Health Canada ‘pseudo-transfers’ could spike cannabis asset deals

The regulator has introduced an abbreviated licensing process for buyers of already-licensed facilities

Health Canada 'pseudo-transfers' could spike cannabis asset deals
Canopy Growth Corp. said it was buying Supreme Cannabis in April. Image via Supreme Cannabis

Federal regulator Health Canada is shortening the licensing process for buyers of already-approved cannabis facilities, which will likely shift the character of sector acquisitions from stock to asset deals.

The vast majority of licensed producer sales to date have been share deals, largely due to the non-transferability of cannabis production licences, Brazeau Seller Law partner Trina Fraser said on Twitter last week.

“There are many situations (including insolvency) where this is not possible or desirable,” she continued.
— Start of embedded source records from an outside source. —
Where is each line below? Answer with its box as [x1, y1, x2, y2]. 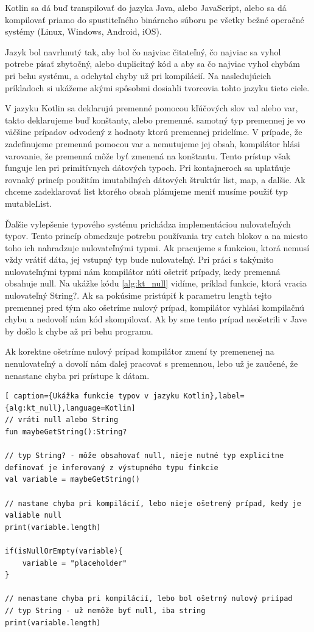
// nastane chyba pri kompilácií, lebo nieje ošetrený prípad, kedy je [5, 499, 301, 508]
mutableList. [5, 196, 52, 209]
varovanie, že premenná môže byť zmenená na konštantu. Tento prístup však [5, 149, 291, 162]
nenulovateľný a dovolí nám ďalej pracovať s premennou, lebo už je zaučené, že [5, 357, 298, 370]
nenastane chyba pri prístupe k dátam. [5, 369, 150, 381]
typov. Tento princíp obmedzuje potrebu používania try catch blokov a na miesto [5, 229, 308, 242]
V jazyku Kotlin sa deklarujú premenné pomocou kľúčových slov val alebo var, [5, 102, 298, 114]
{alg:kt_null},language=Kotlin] [5, 403, 136, 412]

In response, she said that Health Canada had launched a pilot project for site purchasers to undergo an abbreviated review process to get their own licence at newly bought sites.

New Health Canada 'pseudo-transfers' could spike cannabis asset purchases - Trina Fraser

Ottawa-based cannabis lawyer Trina Fraser is a partner at Brazeau Seller Law. Press photo

The agency confirmed with Mugglehead on Monday that it will accept an abbreviated application taking into account that a site has previously been assessed against the Cannabis Regulations.

“This is a game-changer,” Fraser noted.

If the change greatly decreases the licensing burden for buyers, as it appears it will, firms will likely opt to buy individual assets instead of corporate entities via stock.

With asset deals, purchasers can choose to buy specific licensed sites without having to take on the business liabilities they would have to in a stock deal.

As fiscal pressures grip the industry, mergers and acquisitions — alongside bankruptcy and insolvency — in the weed space have increased over time.

Read more: Hexo to buy 48North Cannabis for $50M

Read more: The Ontario Cannabis Store should reveal its wholesale pricing, lawyer says

“Since December 2019, approximately 60 commercial cannabis licence holders have consulted with Health Canada about business transactions that could result in a change in control of the licence holder or anyone who is in a position to exert control over the licence holder,” the federal regulator says.

“To address questions from industry regarding the application requirements for a new licence when there is a change of control, Health Canada recently provided direction to a small number of licence holders who are contemplating the sale of their site to a new corporate entity.”

Health Canada says the abbreviated applications must still meet the requirements of the Cannabis Act and its regulations, including security clearance requirements.

As licences are issued to a specific person or entity and subject to regulatory requirements, they can’t be transferred to a new licensee without Health Canada involvement.